- Directed by: Joseph Barbera William Hanna Additional director: Robert Taylor (uncredited)
- Written by: Robert Taylor Joseph Barbera Neal Barbera
- Produced by: Joseph Barbera William Hanna
- Starring: Scatman Crothers
- Edited by: Warner E. Leighton Margaret Webb
- Music by: Hoyt Curtin
- Production company: Hanna-Barbera Productions
- Distributed by: Worldvision Enterprises
- Release date: July 13, 1987 (Los Angeles International Animation Celebration);
- Running time: 72 minutes
- Country: United States
- Language: English

= Rock Odyssey =

1987 animated film by Hanna-Barbera

Rock Odyssey is an animated jukebox musical feature film produced by Hanna-Barbera for a Worldvision Enterprises release in 1987. Directed by Robert Taylor (but credited to William Hanna and Joseph Barbera on the final print), with storyboards by Pete Alvarado, it features Scatman Crothers in his final film appearance, and was released following his death. The film was dedicated to his memory.

The film was released on a program of special world premiere matinee screenings of the Los Angeles International Animation Celebration's opening day gala event, but it never received a wide theatrical release.

==Plot==
Idol Laura seeks out to find her one true love after being separated as children through the history of music.

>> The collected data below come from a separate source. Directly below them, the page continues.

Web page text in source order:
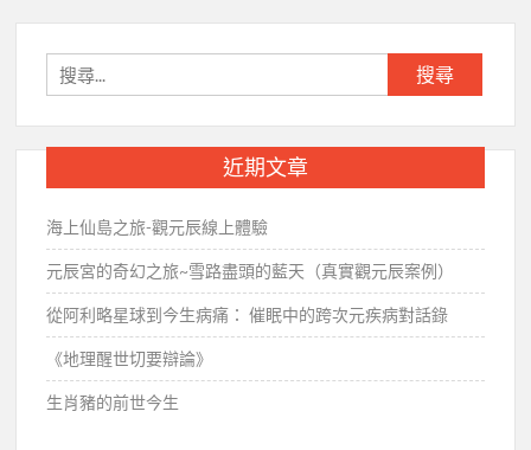
導
覽
尋
關
字:
近期文章
海上仙島之旅-觀元辰線上體驗
元辰宮的奇幻之旅~雪路盡頭的藍天（真實觀元辰案例）
從阿利略星球到今生病痛： 催眠中的跨次元疾病對話錄
《地理醒世切要辯論》
生肖豬的前世今生
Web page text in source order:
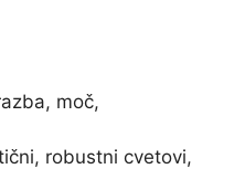
moč,
robustni cvetovi,
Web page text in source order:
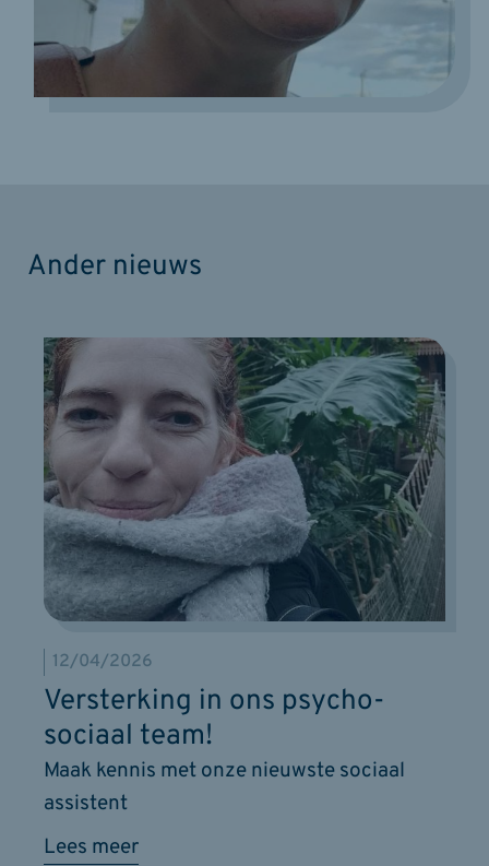
Ander nieuws
Lees meer
Maak kennis met onze nieuwste sociaal
assistent
Versterking in ons psycho-
sociaal team!
12/04/2026
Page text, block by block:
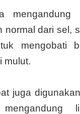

In the 1950s, she meets greaser Billy. Their relationship is born out of a love for dancing and rock and roll. Billy later gets into trouble with a street gang who beat him up. Laura helps him get back on his feet by giving him a prize she won at a carnival game. Billy's car becomes out of control, which worsens the relationship despite attempts to make things better such as going to a drive-in movie and prom. At prom, Billy crashes his car, and later that night, Laura decides to break up with him. Billy tries to win her back by singing, but inadvertently floods the venue with a tidal wave of punch. The singing alerts a string of monsters, which chase after Billy, resulting in the prom being a disaster and ending with him all alone.

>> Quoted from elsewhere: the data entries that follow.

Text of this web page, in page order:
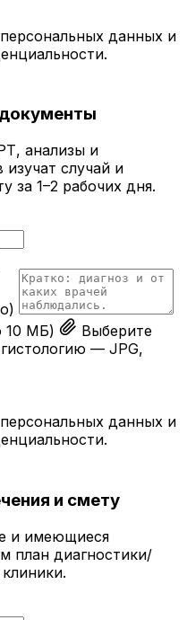
данных и
.
анализы и
случай и
за 1–2 рабочих дня.
10 МБ)
Выберите
— JPG,
данных и
.
и смету
и имеющиеся
план диагностики/
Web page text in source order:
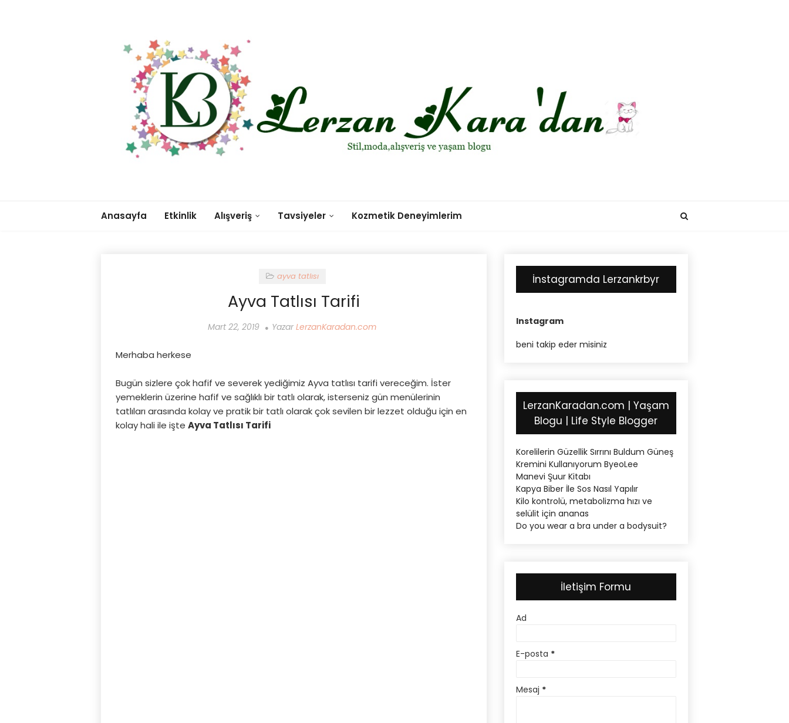
Anasayfa Etkinlik Alışveriş Tavsiyeler Kozmetik Deneyimlerim
ayva tatlısı
Ayva Tatlısı Tarifi
Mart 22, 2019 Yazar LerzanKaradan.com
Merhaba herkese
Bugün sizlere çok hafif ve severek yediğimiz Ayva tatlısı tarifi vereceğim. İster
yemeklerin üzerine hafif ve sağlıklı bir tatlı olarak, isterseniz gün menülerinin
tatlıları arasında kolay ve pratik bir tatlı olarak çok sevilen bir lezzet olduğu için en
kolay hali ile işte Ayva Tatlısı Tarifi
İnstagramda Lerzankrbyr
Instagram
beni takip eder misiniz
LerzanKaradan.com | Yaşam
Blogu | Life Style Blogger
Korelilerin Güzellik Sırrını Buldum Güneş
Kremini Kullanıyorum ByeoLee
Manevi Şuur Kitabı
Kapya Biber İle Sos Nasıl Yapılır
Kilo kontrolü, metabolizma hızı ve
selülit için ananas
Do you wear a bra under a bodysuit?
İletişim Formu
Ad
E-posta *
Mesaj *

In the 1960s, Laura meets Bob, a piano playing hippie, while at a peace rally. The two of them hit it off after Bob saves Laura from being chased by police officers with siren heads. Upon heading to his apartment, Laura learns about Bob's past as a musical activist and begins to recall traumatic memories. To get his mind off, he and Laura read a storybook titled Sir Gleam Fights the Evil Tooth. Despite the book being cartoony in nature, Bob and Laura are shocked by its depiction of warfare, as the knight in the story is constantly defeated by Tooth Decay, the anthropomorphic castle, and thus turned into a chocolate kiss. While Bob recounts how he got his ways to Laura, an officer begins rapping at his door. Upon opening, the officer turns into an undead soldier who delivers Bob a draft notice which in turn transforms into a death certificate for Bob. To get their minds off of things, the two head for a walk in the park, where Bob begins to perceive inanimate objects as military weapons, terrifying him further. No longer able to view the real world, Bob starts seeing hellish scenery through two women using a Quija board. Unable to deal with Bob's trauma, Laura decides to leave and gets on a bus to get out of town, only to be taunted by her own monsters. Bob returns, now controlled by marionette strings, morphes into a skeleton soldier and catches fire, leaving Laura heartbroken.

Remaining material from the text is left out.